* _Material provided_:

• • • • •

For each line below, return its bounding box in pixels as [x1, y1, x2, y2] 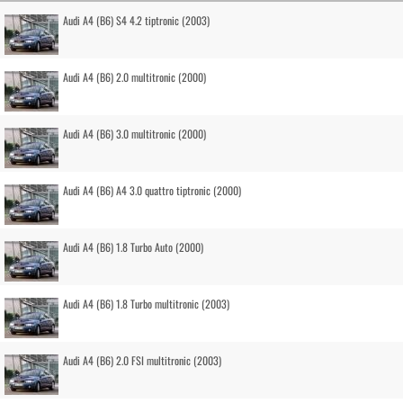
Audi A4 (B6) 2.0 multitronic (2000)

• • • • •

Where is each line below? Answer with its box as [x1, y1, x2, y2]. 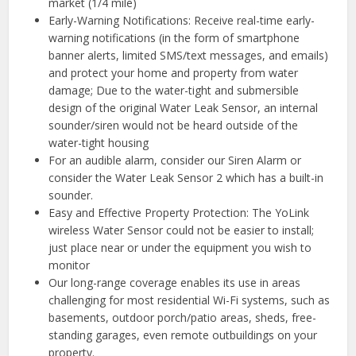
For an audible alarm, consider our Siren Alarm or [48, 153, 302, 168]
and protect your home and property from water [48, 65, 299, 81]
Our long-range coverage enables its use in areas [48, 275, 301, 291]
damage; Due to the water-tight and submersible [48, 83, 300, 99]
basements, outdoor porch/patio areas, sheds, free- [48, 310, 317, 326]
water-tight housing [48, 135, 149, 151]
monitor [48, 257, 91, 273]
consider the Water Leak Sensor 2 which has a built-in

• • • • •

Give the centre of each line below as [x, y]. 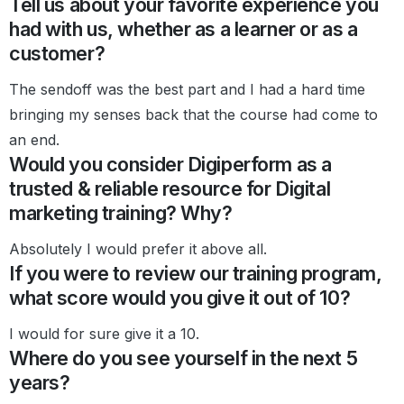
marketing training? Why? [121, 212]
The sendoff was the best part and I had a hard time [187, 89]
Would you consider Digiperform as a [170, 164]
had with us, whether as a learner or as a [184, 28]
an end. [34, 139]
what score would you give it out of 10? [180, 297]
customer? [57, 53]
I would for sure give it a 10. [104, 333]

• • • • •

Your answer should be the exact lines above from the one with "Our long-range coverage" through the one with "monitor [48, 257, 91, 273]", both included, and nothing besides.

* _Solved problem_:
Our long-range coverage enables its use in areas [48, 275, 301, 291]
damage; Due to the water-tight and submersible [48, 83, 300, 99]
basements, outdoor porch/patio areas, sheds, free- [48, 310, 317, 326]
water-tight housing [48, 135, 149, 151]
monitor [48, 257, 91, 273]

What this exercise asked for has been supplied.